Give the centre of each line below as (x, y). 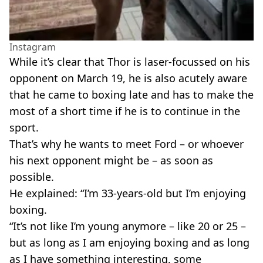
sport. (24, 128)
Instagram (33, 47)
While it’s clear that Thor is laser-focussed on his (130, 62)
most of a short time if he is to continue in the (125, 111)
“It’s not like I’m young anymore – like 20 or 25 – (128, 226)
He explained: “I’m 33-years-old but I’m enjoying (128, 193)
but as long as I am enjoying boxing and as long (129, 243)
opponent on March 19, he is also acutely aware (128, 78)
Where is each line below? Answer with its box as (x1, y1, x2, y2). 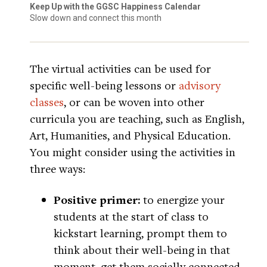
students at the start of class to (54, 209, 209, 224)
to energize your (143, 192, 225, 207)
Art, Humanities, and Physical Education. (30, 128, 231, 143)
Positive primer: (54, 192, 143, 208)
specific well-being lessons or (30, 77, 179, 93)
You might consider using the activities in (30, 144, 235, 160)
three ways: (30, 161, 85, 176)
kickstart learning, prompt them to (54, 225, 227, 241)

*****

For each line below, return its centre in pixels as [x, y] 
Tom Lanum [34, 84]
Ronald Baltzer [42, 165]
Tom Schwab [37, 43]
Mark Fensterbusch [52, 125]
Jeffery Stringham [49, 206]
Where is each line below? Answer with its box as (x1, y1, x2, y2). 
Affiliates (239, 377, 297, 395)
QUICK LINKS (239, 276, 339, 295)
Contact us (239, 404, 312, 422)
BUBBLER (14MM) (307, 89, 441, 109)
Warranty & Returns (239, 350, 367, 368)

*****

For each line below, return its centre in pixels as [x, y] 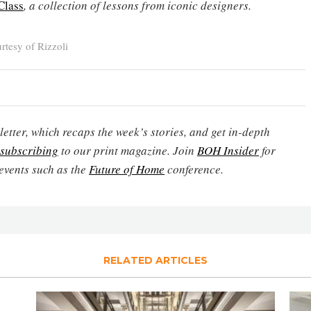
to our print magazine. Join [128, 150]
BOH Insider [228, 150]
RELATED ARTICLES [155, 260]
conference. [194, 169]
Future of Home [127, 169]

*****

-- WORK INSTRUCTION --
I would like the exact lines from the data above, starting with the one that holds "but as long" and going on through the one that holds "to energize your (143, 192, 225, 207)", without the pictures.

-- SOLUTION FOR THIS PROBLEM --
but as long as I am enjoying boxing and as long (129, 243)
opponent on March 19, he is also acutely aware (128, 78)
Where is each line below? Answer with its box as (x1, y1, x2, y2). 
students at the start of class to (54, 209, 209, 224)
to energize your (143, 192, 225, 207)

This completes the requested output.